16S rDNA bacterial and archaeal phylogenetic trees. Phylogenetic trees of (a) Bacterial and (b) Archaeal 16S rDNA sequences. Although the binning was only performed with contigs of assembly A, most of the binned 16S rDNA sequences were also assembled in assemblies B and C. If so, for the tree the longest assembled sequence was chosen. 16S rDNA sequences not assembled in assembly A, but in B or C, or detected by EMIRGE are also included. Colored: sequences obtained from metagenomic reads. Assignment to metawatt bins is indicated if applicable. Reference sequences in bold: top hits in blast search against NCBI non-redundant nucleotide collection, bold + italics: top hits in blast search against NCBI reference RNA sequences. Additional reference sequences in the Bacteria tree represent genera detected in other anaerobic digesters. 16S rDNA sequences of Arthrospira platensis and Methanopyrus kandleri were chosen as outgroups, respectively. Bootstrap values at nodes are obtained from 500 replicates and are only shown for branches with at least 50 % support (values > 0.499). The scale bar represents 0.1 nucleotide substitutions per site. Accession numbers of reference sequences are available in Additional file 2: Table S7

As in a previous study of anaerobic digestion in which a proteinaceous substrate was used, Clostridiales were the most abundant bacterial order [28]. The genus Tissierella has already been detected in other anaerobic digesters [14, 2931], but the specific function of members of this taxon in anaerobic digesters is still not clear. However, members of this genus are known to require the presence of certain amino acids and formate for growth and they seem to be unable to utilize carbohydrates such as glucose, cellobiose or xylose [32] which is in accordance to the type of substrate used in our experiment. Proteiniphilium, (Bin-D, Table 3) a member of the Bacteroidales that utilizes peptone and is unable to grow on carbohydrates [33], was previously identified in several biogas studies [12, 14, 29, 34]. Anaerolineales and Thermotogales were also identified in other biogas reactors but in much lower abundance [15, 35, 36]. Their function in anaerobic digestion is not clear yet, however, their relatively high abundance when compared with other anaerobic reactors could be explained by the fact that they are known to utilize proteins as substrate [37, 38]. Therefore they might play an important role in the degradation of protein-rich Spirulina. The 16S sequence in Bin-D (contig_00447 of assembly C) shows 94.4 % similarity to Proteiniphilum acetatigenes str. TB107 (Porphyromonadaceae), with differing lengths of homopolymer stretches accounting for 1.5 % of the differences. The most similar (99.3 %) described sequence to contig_00447 is the Porphyromonadaceae clone JX575861.1. This clone sequence shows 95.5 % similarity to the 16S gene of Proteiniphilum acetatigenes, which supports the classification of Bin-D as an unknown Proteiniphilum.

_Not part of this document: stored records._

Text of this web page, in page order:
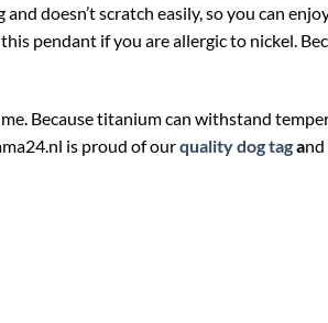
doesn’t scratch easily, so you can
pendant if you are allergic to nickel.
Because titanium can withstand
is proud of ourquality dog taga
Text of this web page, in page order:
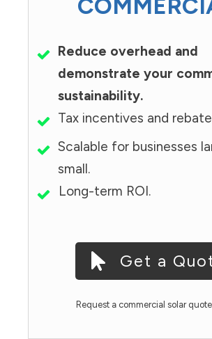
Reduce overhead and
demonstrate your
sustainability.
Tax incentives and
Scalable for businesses
small.
Long-term ROI.
Get a
Request a commercial solar

Among the Archaea, we identified one bin, Bin-J, with 3.5 % of abundance, for which the 16S rDNA fragments were classified as uncultured Methanomicrobia (Table 3). Methanomicrobiales were also identified as the most abundant methanogens in an anaerobic reactor fed exclusively with casein [28, 39]. A closer look at the 16S rDNA phylogeny (Fig. 2b and Additional file 2: Table S1) suggests the possibility that two methanogenic populations may have been binned together, one related to Methanomicrobiales and one to Methanosarcinales. Members of these orders, which are able use H2, CO2, formate and acetate as their C source [14, 40], are frequently encountered in anaerobic digesters [13, 41]. Formate and acetate are both fermentation products of Clostridiales and Anaerolineales [32, 37], both populations present in high abundance in our experiment (Table 3).

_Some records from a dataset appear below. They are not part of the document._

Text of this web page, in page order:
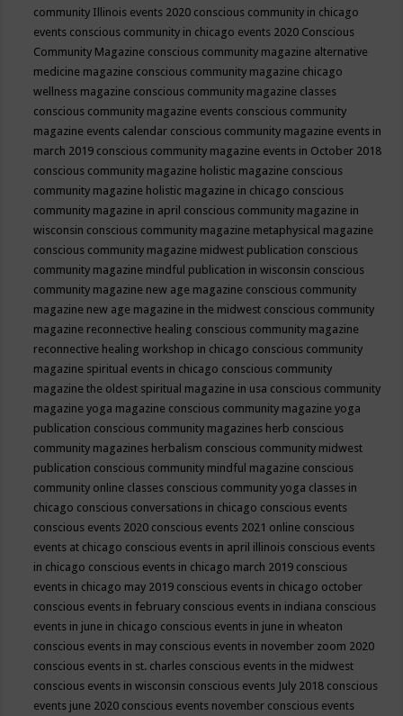
community Illinois events 2020 conscious community in chicago
events conscious community in chicago events 2020 Conscious
Community Magazine conscious community magazine alternative
medicine magazine conscious community magazine chicago
wellness magazine conscious community magazine classes
conscious community magazine events conscious community
magazine events calendar conscious community magazine events in
march 2019 conscious community magazine events in October 2018
conscious community magazine holistic magazine conscious
community magazine holistic magazine in chicago conscious
community magazine in april conscious community magazine in
wisconsin conscious community magazine metaphysical magazine
conscious community magazine midwest publication conscious
community magazine mindful publication in wisconsin conscious
community magazine new age magazine conscious community
magazine new age magazine in the midwest conscious community
magazine reconnective healing conscious community magazine
reconnective healing workshop in chicago conscious community
magazine spiritual events in chicago conscious community
magazine the oldest spiritual magazine in usa conscious community
magazine yoga magazine conscious community magazine yoga
publication conscious community magazines herb conscious
community magazines herbalism conscious community midwest
publication conscious community mindful magazine conscious
community online classes conscious community yoga classes in
chicago conscious conversations in chicago conscious events
conscious events 2020 conscious events 2021 online conscious
events at chicago conscious events in april illinois conscious events
in chicago conscious events in chicago march 2019 conscious
events in chicago may 2019 conscious events in chicago october
conscious events in february conscious events in indiana conscious
events in june in chicago conscious events in june in wheaton
conscious events in may conscious events in november zoom 2020
conscious events in st. charles conscious events in the midwest
conscious events in wisconsin conscious events July 2018 conscious
events june 2020 conscious events november conscious events

Comparison of two metagenomes by short single read analysis

In parallel to this genome-focused analysis of assembled contigs, the effect of substrate on both taxonomic composition and presence of functional genes was also studied at the level of individual reads, by comparing the unassembled reads from our study to a publicly available metagenome from a biogas plant using the MG-Rast platform. Sequencing dataset Spirulina-S1, was obtained from our anaerobic reactor fed with Spirulina, a protein rich substrate, while the second sequencing dataset, Maize-Rye (M-R), originated from a biogas plant fed with a mixture of mainly cellulose rich substrates [13].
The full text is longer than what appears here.